Description of the task -> Nothing below is to be printed except the lines between the line holding "Oleg Pasz [112, 30]" and the line holding "Stonařov [109, 215]", inclusive, each exactly as it appears.

Stored items ->
=-=-=-=-=
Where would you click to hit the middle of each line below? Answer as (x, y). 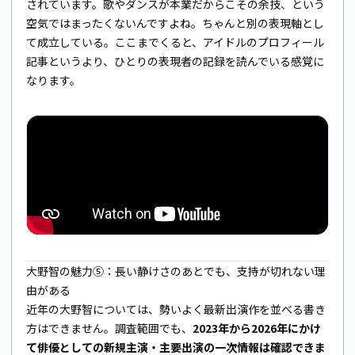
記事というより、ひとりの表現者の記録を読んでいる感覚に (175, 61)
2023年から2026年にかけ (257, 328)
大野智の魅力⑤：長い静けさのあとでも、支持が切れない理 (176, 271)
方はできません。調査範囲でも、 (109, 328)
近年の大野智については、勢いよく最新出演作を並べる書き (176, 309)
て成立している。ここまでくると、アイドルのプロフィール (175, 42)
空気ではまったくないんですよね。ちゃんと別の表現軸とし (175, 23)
=-=-=-=-=
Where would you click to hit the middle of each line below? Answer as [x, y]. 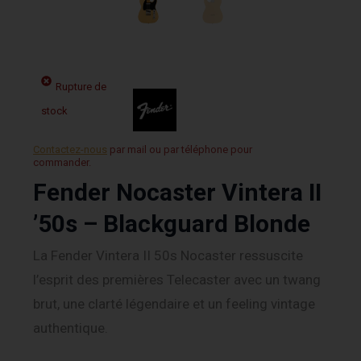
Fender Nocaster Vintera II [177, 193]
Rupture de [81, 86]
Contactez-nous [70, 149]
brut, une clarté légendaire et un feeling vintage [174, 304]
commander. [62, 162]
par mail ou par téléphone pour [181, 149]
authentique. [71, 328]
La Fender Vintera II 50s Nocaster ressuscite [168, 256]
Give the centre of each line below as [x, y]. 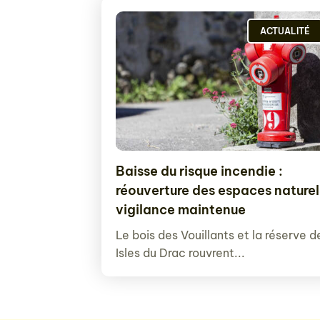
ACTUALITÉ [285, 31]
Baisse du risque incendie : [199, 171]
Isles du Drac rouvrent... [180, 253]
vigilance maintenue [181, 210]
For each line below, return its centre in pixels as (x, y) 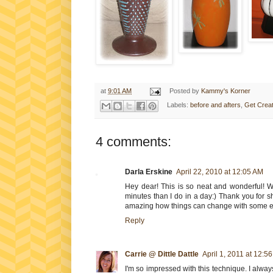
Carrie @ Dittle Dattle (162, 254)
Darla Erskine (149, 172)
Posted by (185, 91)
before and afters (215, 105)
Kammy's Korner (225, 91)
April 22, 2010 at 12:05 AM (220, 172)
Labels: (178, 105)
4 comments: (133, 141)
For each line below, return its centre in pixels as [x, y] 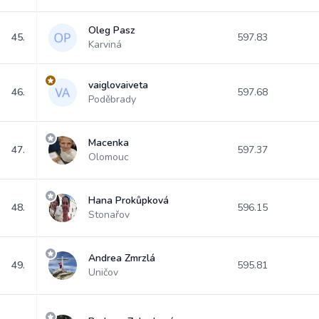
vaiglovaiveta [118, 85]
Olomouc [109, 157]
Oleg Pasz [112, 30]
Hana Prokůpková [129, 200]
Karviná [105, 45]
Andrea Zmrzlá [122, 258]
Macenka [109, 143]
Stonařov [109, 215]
=-=-=-=-=
Written response ->
Oleg Pasz [112, 30]
Hana Prokůpková [129, 200]
Karviná [105, 45]
Andrea Zmrzlá [122, 258]
Macenka [109, 143]
Stonařov [109, 215]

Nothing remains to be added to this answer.